Industria Textil e do Vestuário - Textile Industry - Ano XVI

Industria Textil e do Vestuário - Textile Industry - Ano XVI

Você é o que veste: Moda sustentável reflete valores dos consumidores

Para Thomás Benite, CEO e fundador da Narooma, vestir é uma forma de expressão e de se posicionar com relação aos nossos valores

O que faz as pessoas pagarem mais caro por um produto quando há um equivalente mais barato no mercado? Para Thomás Benite, CEO e fundador da Narooma, a resposta é simples: identificar-se com o valor da marca. Mas qual valor pode fazer o consumidor ver a compra como um investimento? E como se constrói esse valor?

Essas são perguntas complexas que só podem ser respondidas quando entendemos o que os consumidores querem: um propósito. Benite acredita que foi isso que construiu ao criar a Narooma, há 5 anos. Trata-se de uma loja online que aposta e vende sustentabilidade em forma de moda e escolha de vida. Entre as apostas da marca estão os tecidos à base de fibra de banana e tingimentos naturais feitos de elementos biodegradáveis.


Divulgação Narooma

De acordo com uma pesquisa divulgada pelo Cupom Válido em 2021, o Brasil é o nono país que mais gasta com roupas no mundo. Para comprar tanto assim, o consumidor brasileiro ainda é muito sensível ao preço, o que muitas vezes vai na contramão da sustentabilidade. Para vender mais barato, muitas marcas abrem mão da procedência e da qualidade dos materiais usados na confecção, bem como as condições de mão de obra empregadas na fabricação das roupas.

É nesse cenário em que aumenta a preocupação por uma indústria da moda mais consciente e preocupada com o impacto das roupas no meio ambiente e nos hábitos de consumo dos brasileiros.

A luz no fim do túnel é que além do preço baixo, que motiva 38% dos brasileiros a realizarem uma compra, outros dois fatores também são determinantes: variedade (33%) e qualidade (30%).

É justamente na qualidade que a Narooma coloca suas fichas. Para o fundador da marca, oferecer alternativas sustentáveis e de qualidade é um fator decisivo para conquistar novos consumidores no e-commerce, porém não é o único. Benite acredita que, além de vender moda sustentável, ele vende também um ideal: tornar o mundo um lugar melhor. E o mundo precisa urgentemente de ajuda para isso.

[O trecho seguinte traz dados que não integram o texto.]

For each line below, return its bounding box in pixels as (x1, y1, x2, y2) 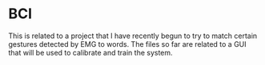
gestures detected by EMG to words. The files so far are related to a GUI (8, 39, 247, 48)
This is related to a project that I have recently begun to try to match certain (8, 31, 258, 40)
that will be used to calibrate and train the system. (8, 48, 174, 57)
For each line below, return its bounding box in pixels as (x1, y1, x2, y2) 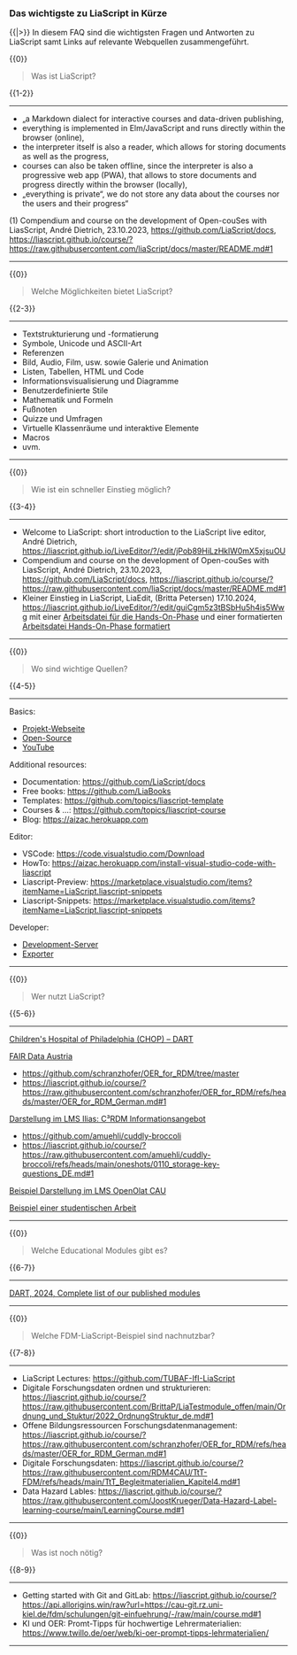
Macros (21, 432, 50, 443)
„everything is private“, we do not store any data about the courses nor (21, 189, 280, 199)
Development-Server (21, 940, 99, 950)
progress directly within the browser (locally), (21, 180, 188, 190)
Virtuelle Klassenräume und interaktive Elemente (21, 423, 199, 434)
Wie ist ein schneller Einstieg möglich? (30, 484, 171, 495)
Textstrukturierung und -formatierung (21, 329, 159, 339)
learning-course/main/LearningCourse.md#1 (21, 1504, 185, 1516)
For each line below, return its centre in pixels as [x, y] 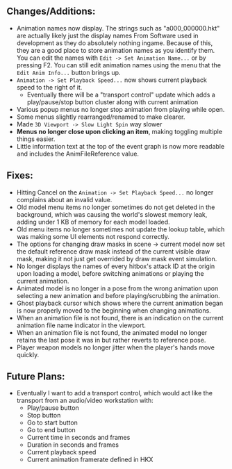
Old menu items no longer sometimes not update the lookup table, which [121, 229]
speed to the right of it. [49, 87]
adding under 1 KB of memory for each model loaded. [93, 222]
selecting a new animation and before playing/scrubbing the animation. [118, 295]
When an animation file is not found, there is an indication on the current [120, 318]
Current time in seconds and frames [78, 438]
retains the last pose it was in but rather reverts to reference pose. [111, 340]
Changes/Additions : [51, 11]

A indústria da moda emite, em escala global mundialmente, quase a mesma quantidade de gases responsáveis pelo efeito estufa que as economias da França, Reino Unido e Alemanha combinadas, segundo o relatório Fashion on Climate, publicado em 2020 pela McKinsey. A quantia corresponde a 4% das emissões de gases danosos em um ano.

A moda como posicionamento


Divulgação Narooma

A ideia de criar uma loja de roupas responsável e com um valor diferenciado surgiu enquanto Thomás trabalhava como Gerente de Marketing na Dafiti. Neste período, o executivo acreditava que seria interessante investir em um negócio próprio baseando-se em propósitos que combinassem com o ambiente da moda, que sempre foi sua paixão, porém de maneira mais sustentável do que é proposto pelas fast fashions do mercado.

Por ter trabalhado na Dafiti, o executivo se aproximou de um segmento de mercado em ascensão no e-commerce, com um potencial de crescimento e engajamento muito grande. Estando ele mesmo já engajado com o tema e adquirindo experiência, foi natural que o nascimento da Narooma se desse no ambiente digital.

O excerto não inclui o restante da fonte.